/---

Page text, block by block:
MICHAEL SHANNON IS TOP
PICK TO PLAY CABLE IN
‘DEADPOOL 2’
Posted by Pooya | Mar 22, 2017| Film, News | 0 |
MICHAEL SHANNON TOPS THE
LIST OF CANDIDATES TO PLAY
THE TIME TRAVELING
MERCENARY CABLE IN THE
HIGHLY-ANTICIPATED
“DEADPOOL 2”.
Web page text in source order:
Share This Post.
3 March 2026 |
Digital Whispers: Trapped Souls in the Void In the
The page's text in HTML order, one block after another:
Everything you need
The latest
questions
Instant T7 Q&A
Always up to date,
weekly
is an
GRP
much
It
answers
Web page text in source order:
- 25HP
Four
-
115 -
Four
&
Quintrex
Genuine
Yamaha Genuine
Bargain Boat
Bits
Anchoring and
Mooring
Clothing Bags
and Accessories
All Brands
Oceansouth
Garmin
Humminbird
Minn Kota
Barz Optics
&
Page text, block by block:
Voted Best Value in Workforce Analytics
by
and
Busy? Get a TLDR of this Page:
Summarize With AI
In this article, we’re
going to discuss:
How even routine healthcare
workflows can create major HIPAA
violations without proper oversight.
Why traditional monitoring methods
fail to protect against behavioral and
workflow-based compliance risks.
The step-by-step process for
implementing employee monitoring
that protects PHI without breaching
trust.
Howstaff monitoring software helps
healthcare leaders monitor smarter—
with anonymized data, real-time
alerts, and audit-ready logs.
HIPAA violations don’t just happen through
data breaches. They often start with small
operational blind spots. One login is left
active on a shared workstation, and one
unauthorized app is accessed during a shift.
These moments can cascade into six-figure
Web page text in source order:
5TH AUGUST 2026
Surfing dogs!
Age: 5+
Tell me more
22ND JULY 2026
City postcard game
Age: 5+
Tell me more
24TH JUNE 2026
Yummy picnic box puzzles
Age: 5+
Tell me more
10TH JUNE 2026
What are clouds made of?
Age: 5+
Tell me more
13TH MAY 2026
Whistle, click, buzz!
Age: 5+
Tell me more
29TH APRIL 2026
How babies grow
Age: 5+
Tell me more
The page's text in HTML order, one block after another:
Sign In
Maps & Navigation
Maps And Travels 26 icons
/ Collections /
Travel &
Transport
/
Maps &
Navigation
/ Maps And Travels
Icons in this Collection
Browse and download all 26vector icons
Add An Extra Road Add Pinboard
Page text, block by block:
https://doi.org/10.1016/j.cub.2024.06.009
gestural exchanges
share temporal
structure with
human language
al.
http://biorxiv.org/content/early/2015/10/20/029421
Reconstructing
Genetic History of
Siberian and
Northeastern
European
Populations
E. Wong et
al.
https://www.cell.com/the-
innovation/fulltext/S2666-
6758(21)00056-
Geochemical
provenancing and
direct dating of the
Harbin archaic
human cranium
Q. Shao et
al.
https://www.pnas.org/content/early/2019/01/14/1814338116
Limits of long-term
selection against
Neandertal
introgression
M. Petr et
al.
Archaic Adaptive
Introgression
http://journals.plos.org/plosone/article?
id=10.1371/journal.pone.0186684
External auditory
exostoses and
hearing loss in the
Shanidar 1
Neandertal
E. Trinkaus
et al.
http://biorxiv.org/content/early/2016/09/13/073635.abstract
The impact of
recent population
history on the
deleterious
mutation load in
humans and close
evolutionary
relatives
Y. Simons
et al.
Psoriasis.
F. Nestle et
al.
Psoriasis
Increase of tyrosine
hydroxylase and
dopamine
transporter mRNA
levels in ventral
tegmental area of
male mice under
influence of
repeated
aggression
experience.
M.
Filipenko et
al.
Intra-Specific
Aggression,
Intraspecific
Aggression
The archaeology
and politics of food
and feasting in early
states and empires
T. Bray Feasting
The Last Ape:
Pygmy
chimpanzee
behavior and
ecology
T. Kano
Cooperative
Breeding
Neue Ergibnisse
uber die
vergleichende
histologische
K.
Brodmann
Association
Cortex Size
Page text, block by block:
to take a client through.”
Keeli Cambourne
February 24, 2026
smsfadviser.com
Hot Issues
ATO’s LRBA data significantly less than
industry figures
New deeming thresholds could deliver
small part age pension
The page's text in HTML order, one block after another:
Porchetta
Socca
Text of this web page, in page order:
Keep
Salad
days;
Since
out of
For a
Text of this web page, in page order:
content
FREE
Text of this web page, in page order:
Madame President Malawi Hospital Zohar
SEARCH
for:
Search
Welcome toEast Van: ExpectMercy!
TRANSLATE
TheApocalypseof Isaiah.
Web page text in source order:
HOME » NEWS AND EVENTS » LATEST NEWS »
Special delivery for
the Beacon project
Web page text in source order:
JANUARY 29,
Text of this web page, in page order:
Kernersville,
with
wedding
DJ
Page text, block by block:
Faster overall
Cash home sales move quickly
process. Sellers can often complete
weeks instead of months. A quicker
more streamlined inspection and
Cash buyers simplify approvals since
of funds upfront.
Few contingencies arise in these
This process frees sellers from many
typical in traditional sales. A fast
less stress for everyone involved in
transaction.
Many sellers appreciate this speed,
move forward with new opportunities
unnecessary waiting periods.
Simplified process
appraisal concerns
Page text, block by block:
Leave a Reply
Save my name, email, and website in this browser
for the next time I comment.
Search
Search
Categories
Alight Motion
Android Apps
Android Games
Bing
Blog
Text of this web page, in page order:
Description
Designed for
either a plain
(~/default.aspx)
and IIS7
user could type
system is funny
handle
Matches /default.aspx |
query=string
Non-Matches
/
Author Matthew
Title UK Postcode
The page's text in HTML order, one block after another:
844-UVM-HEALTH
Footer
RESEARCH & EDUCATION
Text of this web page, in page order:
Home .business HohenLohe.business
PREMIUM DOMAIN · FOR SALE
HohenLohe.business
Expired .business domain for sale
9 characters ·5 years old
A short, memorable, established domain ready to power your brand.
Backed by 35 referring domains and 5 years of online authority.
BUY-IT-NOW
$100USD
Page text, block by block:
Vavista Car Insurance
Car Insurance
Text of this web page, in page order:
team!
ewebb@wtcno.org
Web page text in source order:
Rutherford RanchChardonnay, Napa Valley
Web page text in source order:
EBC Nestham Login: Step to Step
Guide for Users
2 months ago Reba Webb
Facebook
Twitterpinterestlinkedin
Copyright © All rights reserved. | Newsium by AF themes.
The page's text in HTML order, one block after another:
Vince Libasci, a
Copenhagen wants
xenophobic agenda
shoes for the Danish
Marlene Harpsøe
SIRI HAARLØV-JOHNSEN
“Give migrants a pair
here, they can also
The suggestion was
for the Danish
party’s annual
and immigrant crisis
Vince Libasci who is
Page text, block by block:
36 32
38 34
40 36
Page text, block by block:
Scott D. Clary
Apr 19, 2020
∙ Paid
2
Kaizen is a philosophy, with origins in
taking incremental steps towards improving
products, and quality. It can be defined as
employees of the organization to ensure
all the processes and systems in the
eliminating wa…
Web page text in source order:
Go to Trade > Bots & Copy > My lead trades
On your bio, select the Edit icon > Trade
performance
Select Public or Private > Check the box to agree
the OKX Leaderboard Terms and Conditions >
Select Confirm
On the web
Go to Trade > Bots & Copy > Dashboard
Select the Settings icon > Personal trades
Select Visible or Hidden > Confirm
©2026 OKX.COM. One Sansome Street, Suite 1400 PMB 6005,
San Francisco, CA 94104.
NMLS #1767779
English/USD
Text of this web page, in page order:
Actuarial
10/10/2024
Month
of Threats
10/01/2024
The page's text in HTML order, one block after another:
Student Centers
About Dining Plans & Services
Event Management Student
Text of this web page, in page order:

\---

**EXERCISE GOAL**
Nothing should be left out or altered, so reproduce the whole listing.

**WORKED SOLUTION**
Page text, block by block:
MICHAEL SHANNON IS TOP
PICK TO PLAY CABLE IN
‘DEADPOOL 2’
Posted by Pooya | Mar 22, 2017| Film, News | 0 |
MICHAEL SHANNON TOPS THE
LIST OF CANDIDATES TO PLAY
THE TIME TRAVELING
MERCENARY CABLE IN THE
HIGHLY-ANTICIPATED
“DEADPOOL 2”.
Web page text in source order:
Share This Post.
3 March 2026 |
Digital Whispers: Trapped Souls in the Void In the
The page's text in HTML order, one block after another:
Everything you need
The latest
questions
Instant T7 Q&A
Always up to date,
weekly
is an
GRP
much
It
answers
Web page text in source order:
- 25HP
Four
-
115 -
Four
&
Quintrex
Genuine
Yamaha Genuine
Bargain Boat
Bits
Anchoring and
Mooring
Clothing Bags
and Accessories
All Brands
Oceansouth
Garmin
Humminbird
Minn Kota
Barz Optics
&
Page text, block by block:
Voted Best Value in Workforce Analytics
by
and
Busy? Get a TLDR of this Page:
Summarize With AI
In this article, we’re
going to discuss:
How even routine healthcare
workflows can create major HIPAA
violations without proper oversight.
Why traditional monitoring methods
fail to protect against behavioral and
workflow-based compliance risks.
The step-by-step process for
implementing employee monitoring
that protects PHI without breaching
trust.
Howstaff monitoring software helps
healthcare leaders monitor smarter—
with anonymized data, real-time
alerts, and audit-ready logs.
HIPAA violations don’t just happen through
data breaches. They often start with small
operational blind spots. One login is left
active on a shared workstation, and one
unauthorized app is accessed during a shift.
These moments can cascade into six-figure
Web page text in source order:
5TH AUGUST 2026
Surfing dogs!
Age: 5+
Tell me more
22ND JULY 2026
City postcard game
Age: 5+
Tell me more
24TH JUNE 2026
Yummy picnic box puzzles
Age: 5+
Tell me more
10TH JUNE 2026
What are clouds made of?
Age: 5+
Tell me more
13TH MAY 2026
Whistle, click, buzz!
Age: 5+
Tell me more
29TH APRIL 2026
How babies grow
Age: 5+
Tell me more
The page's text in HTML order, one block after another:
Sign In
Maps & Navigation
Maps And Travels 26 icons
/ Collections /
Travel &
Transport
/
Maps &
Navigation
/ Maps And Travels
Icons in this Collection
Browse and download all 26vector icons
Add An Extra Road Add Pinboard
Page text, block by block:
https://doi.org/10.1016/j.cub.2024.06.009
gestural exchanges
share temporal
structure with
human language
al.
http://biorxiv.org/content/early/2015/10/20/029421
Reconstructing
Genetic History of
Siberian and
Northeastern
European
Populations
E. Wong et
al.
https://www.cell.com/the-
innovation/fulltext/S2666-
6758(21)00056-
Geochemical
provenancing and
direct dating of the
Harbin archaic
human cranium
Q. Shao et
al.
https://www.pnas.org/content/early/2019/01/14/1814338116
Limits of long-term
selection against
Neandertal
introgression
M. Petr et
al.
Archaic Adaptive
Introgression
http://journals.plos.org/plosone/article?
id=10.1371/journal.pone.0186684
External auditory
exostoses and
hearing loss in the
Shanidar 1
Neandertal
E. Trinkaus
et al.
http://biorxiv.org/content/early/2016/09/13/073635.abstract
The impact of
recent population
history on the
deleterious
mutation load in
humans and close
evolutionary
relatives
Y. Simons
et al.
Psoriasis.
F. Nestle et
al.
Psoriasis
Increase of tyrosine
hydroxylase and
dopamine
transporter mRNA
levels in ventral
tegmental area of
male mice under
influence of
repeated
aggression
experience.
M.
Filipenko et
al.
Intra-Specific
Aggression,
Intraspecific
Aggression
The archaeology
and politics of food
and feasting in early
states and empires
T. Bray Feasting
The Last Ape:
Pygmy
chimpanzee
behavior and
ecology
T. Kano
Cooperative
Breeding
Neue Ergibnisse
uber die
vergleichende
histologische
K.
Brodmann
Association
Cortex Size
Page text, block by block:
to take a client through.”
Keeli Cambourne
February 24, 2026
smsfadviser.com
Hot Issues
ATO’s LRBA data significantly less than
industry figures
New deeming thresholds could deliver
small part age pension
The page's text in HTML order, one block after another:
Porchetta
Socca
Text of this web page, in page order:
Keep
Salad
days;
Since
out of
For a
Text of this web page, in page order:
content
FREE
Text of this web page, in page order:
Madame President Malawi Hospital Zohar
SEARCH
for:
Search
Welcome toEast Van: ExpectMercy!
TRANSLATE
TheApocalypseof Isaiah.
Web page text in source order:
HOME » NEWS AND EVENTS » LATEST NEWS »
Special delivery for
the Beacon project
Web page text in source order:
JANUARY 29,
Text of this web page, in page order:
Kernersville,
with
wedding
DJ
Page text, block by block:
Faster overall
Cash home sales move quickly
process. Sellers can often complete
weeks instead of months. A quicker
more streamlined inspection and
Cash buyers simplify approvals since
of funds upfront.
Few contingencies arise in these
This process frees sellers from many
typical in traditional sales. A fast
less stress for everyone involved in
transaction.
Many sellers appreciate this speed,
move forward with new opportunities
unnecessary waiting periods.
Simplified process
appraisal concerns
Page text, block by block:
Leave a Reply
Save my name, email, and website in this browser
for the next time I comment.
Search
Search
Categories
Alight Motion
Android Apps
Android Games
Bing
Blog
Text of this web page, in page order:
Description
Designed for
either a plain
(~/default.aspx)
and IIS7
user could type
system is funny
handle
Matches /default.aspx |
query=string
Non-Matches
/
Author Matthew
Title UK Postcode
The page's text in HTML order, one block after another:
844-UVM-HEALTH
Footer
RESEARCH & EDUCATION
Text of this web page, in page order:
Home .business HohenLohe.business
PREMIUM DOMAIN · FOR SALE
HohenLohe.business
Expired .business domain for sale
9 characters ·5 years old
A short, memorable, established domain ready to power your brand.
Backed by 35 referring domains and 5 years of online authority.
BUY-IT-NOW
$100USD
Page text, block by block:
Vavista Car Insurance
Car Insurance
Text of this web page, in page order:
team!
ewebb@wtcno.org
Web page text in source order:
Rutherford RanchChardonnay, Napa Valley
Web page text in source order:
EBC Nestham Login: Step to Step
Guide for Users
2 months ago Reba Webb
Facebook
Twitterpinterestlinkedin
Copyright © All rights reserved. | Newsium by AF themes.
The page's text in HTML order, one block after another:
Vince Libasci, a
Copenhagen wants
xenophobic agenda
shoes for the Danish
Marlene Harpsøe
SIRI HAARLØV-JOHNSEN
“Give migrants a pair
here, they can also
The suggestion was
for the Danish
party’s annual
and immigrant crisis
Vince Libasci who is
Page text, block by block:
36 32
38 34
40 36
Page text, block by block:
Scott D. Clary
Apr 19, 2020
∙ Paid
2
Kaizen is a philosophy, with origins in
taking incremental steps towards improving
products, and quality. It can be defined as
employees of the organization to ensure
all the processes and systems in the
eliminating wa…
Web page text in source order:
Go to Trade > Bots & Copy > My lead trades
On your bio, select the Edit icon > Trade
performance
Select Public or Private > Check the box to agree
the OKX Leaderboard Terms and Conditions >
Select Confirm
On the web
Go to Trade > Bots & Copy > Dashboard
Select the Settings icon > Personal trades
Select Visible or Hidden > Confirm
©2026 OKX.COM. One Sansome Street, Suite 1400 PMB 6005,
San Francisco, CA 94104.
NMLS #1767779
English/USD
Text of this web page, in page order:
Actuarial
10/10/2024
Month
of Threats
10/01/2024
The page's text in HTML order, one block after another:
Student Centers
About Dining Plans & Services
Event Management Student
Text of this web page, in page order:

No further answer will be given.